The question remains, how do we change things for the better? I don't think that any of the organisations you have mentioned (Greens, Commies or Plaid Cymru) are vehicles for the very real changes we need. The Greens in Wales seem to me to be still looking upon Wales as a kind of lebensraum and the Commies, though I believe very sincere, are even more out of touch than the Tories, seemingly stuck in a 1950s (or perhaps even 1930s) timewarp. That leaves Plaid, who sadly, despite having a half decent leader, are hardly going for Labour's jugular, which we all know is very exposed and vulnerable. Plaid could have made more of an effort, and perhaps if they had then maybe UKIP wouldn't have gained so much support.Maybe things will be different in next year's Assembly elections, but I'm not holding my breath.

I agree with you about the need for common ownership, but I tend to think in terms of syndicalism these days more than state ownership. At least with syndicalism the workers do actually own and control the industries they work in, rather than a state that is subject to the whims of whichever political party is in power, and who, crucially is in control of the police and the army who they won't hesitate to use if the workers step out of line.

For the past couple of years I've been involved in the Cymru branch of the IWW. (industrial Workers of the World)

http://walesiww.org.uk/

We now have 60 members (out of just over 1000 members UK-wide) in good standing right across Wales, but we are mainly active in the Cardiff area at the moment, but with promising signs that we could become active in the Wrecsam and Swansea areas soon.

We are finding that increasingly workers in precarious employment situations are turning to us.

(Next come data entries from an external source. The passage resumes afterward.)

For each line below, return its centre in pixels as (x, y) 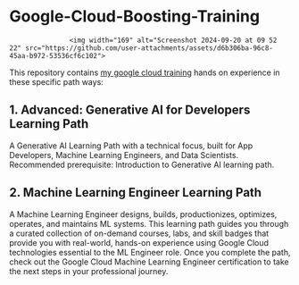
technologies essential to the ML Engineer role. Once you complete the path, (150, 252)
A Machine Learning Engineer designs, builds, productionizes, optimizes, (143, 214)
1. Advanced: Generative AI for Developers (130, 110)
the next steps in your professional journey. (89, 271)
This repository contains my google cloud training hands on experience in (145, 72)
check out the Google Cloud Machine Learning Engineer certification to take (149, 262)
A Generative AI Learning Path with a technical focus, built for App (131, 146)
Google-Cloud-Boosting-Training (135, 17)

At the moment it's still more of a steady trickle than a flood, but that will probably change now that Cameron & Crew are now back in Downing Street, (though only perhaps a little worse than New Labour Mk 2 would have been) and increasingly workers realise that mainstream unions are part of the problem, and that it is industrial unions like the IWW and SolFed (IWA) that can reflect workers's interests, because they are run directly by workers - neither has a paid bureaucracy. I don't know too much about the IWA, but they are more avowedly syndicalist and overtly political, wheras the IWW isn't avowedly syndicalist, (though IWW policies read like syndicalism!) and it's got a strict leave-your-politics-and-your-religion-at-the-door policy in order to support it being 'The Union for All Workers'. However, in practice the small print excludes those who would undermine any worker's rights, so racists and fascists would immediately be excluded. Only those who can hire and fire are directly excluded, but I think it would be almost impossible for prison guards, or G4S goons to join, as they are used to repress workers.

Long story short, though we are relatively new on the scene in Wales, (the branch received it's Charter in November 2013, but had been effectively a branch since late 2012), we are always on the look out for opportunities to expand, Though it's primarily concerned with workers rights in the workplace, the union's aim to 'abolish the wages system' indicates a wider social ambition. At the moment we are active in trying to expose Workfare exploiters, and have recently set up a Claimant's Union where we aim to help anyone with their issues with the Jobcentre and the DWP in general, accompanying people to interviews and providing advice that can be used to prevent benefits being unlawfully sanctioned.

Would there be scope for IWW activity in Merthyr? Initially there would be support from us here in Cardiff and the Wales Regional Organiser, but eventually any branch would be expected to be automnous, provided of course it operated within the values of the IWW.